Instructions for the task
What is the number of lines in the records below holding the string "play"? Reply with it and nothing else.

Data
___

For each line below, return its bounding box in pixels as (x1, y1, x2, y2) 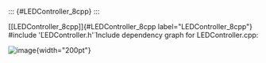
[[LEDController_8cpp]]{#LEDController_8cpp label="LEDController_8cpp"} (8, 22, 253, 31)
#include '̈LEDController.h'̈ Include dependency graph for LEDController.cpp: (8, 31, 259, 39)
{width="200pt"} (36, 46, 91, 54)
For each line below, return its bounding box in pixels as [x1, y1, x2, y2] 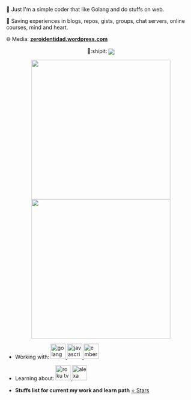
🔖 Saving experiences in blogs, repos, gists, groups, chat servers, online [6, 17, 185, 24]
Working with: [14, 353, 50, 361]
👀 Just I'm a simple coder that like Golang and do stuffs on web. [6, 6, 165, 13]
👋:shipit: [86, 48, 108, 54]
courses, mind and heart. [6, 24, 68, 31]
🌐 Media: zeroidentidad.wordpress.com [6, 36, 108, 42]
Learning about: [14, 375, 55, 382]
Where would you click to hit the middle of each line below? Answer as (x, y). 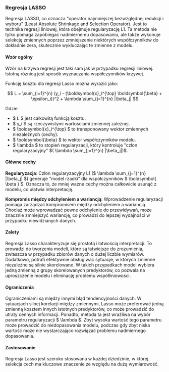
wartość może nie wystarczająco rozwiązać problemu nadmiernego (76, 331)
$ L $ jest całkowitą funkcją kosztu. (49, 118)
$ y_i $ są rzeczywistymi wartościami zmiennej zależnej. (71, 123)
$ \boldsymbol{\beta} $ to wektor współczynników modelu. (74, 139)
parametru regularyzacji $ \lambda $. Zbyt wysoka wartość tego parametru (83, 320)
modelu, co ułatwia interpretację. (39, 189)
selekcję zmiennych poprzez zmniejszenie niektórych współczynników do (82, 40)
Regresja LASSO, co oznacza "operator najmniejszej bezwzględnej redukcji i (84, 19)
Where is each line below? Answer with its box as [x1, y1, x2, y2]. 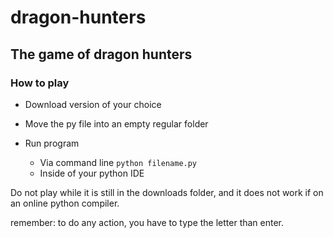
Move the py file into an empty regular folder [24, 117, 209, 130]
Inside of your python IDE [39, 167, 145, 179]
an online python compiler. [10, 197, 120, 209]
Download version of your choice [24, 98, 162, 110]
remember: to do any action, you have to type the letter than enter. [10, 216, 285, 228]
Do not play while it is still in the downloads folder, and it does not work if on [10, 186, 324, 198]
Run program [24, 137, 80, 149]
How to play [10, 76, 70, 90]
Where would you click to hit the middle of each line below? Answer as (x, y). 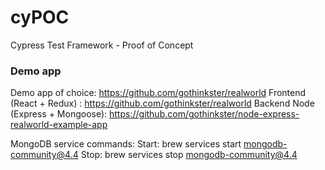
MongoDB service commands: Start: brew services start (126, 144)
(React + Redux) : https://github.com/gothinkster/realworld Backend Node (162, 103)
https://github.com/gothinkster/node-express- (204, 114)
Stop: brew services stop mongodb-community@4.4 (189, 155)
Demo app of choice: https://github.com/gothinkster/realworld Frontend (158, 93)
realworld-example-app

___

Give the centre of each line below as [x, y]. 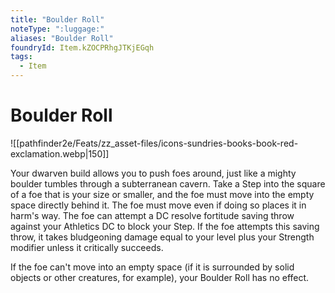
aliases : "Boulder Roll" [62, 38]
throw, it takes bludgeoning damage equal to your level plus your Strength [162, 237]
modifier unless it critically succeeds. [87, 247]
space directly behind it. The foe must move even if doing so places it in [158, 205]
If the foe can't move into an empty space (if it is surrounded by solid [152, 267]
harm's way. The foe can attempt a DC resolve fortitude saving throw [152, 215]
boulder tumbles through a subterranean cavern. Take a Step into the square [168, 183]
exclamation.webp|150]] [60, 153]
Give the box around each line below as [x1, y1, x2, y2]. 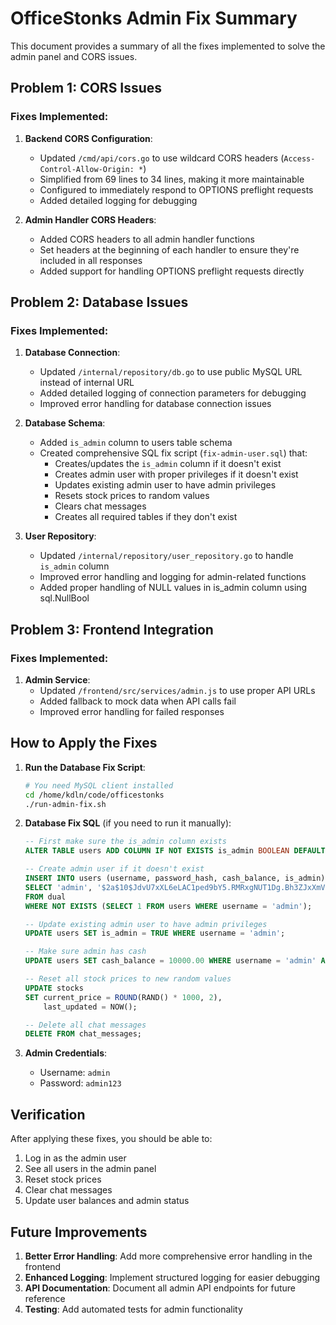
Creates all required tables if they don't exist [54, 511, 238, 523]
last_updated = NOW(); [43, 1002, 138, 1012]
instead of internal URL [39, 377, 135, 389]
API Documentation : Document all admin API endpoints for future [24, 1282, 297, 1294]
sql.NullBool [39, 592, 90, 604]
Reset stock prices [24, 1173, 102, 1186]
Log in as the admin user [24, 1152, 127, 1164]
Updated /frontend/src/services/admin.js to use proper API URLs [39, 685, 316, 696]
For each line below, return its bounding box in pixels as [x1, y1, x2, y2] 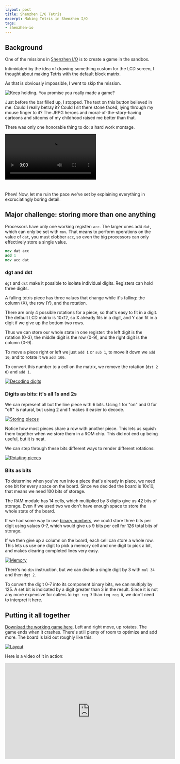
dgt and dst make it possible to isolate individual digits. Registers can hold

___

Answer area
2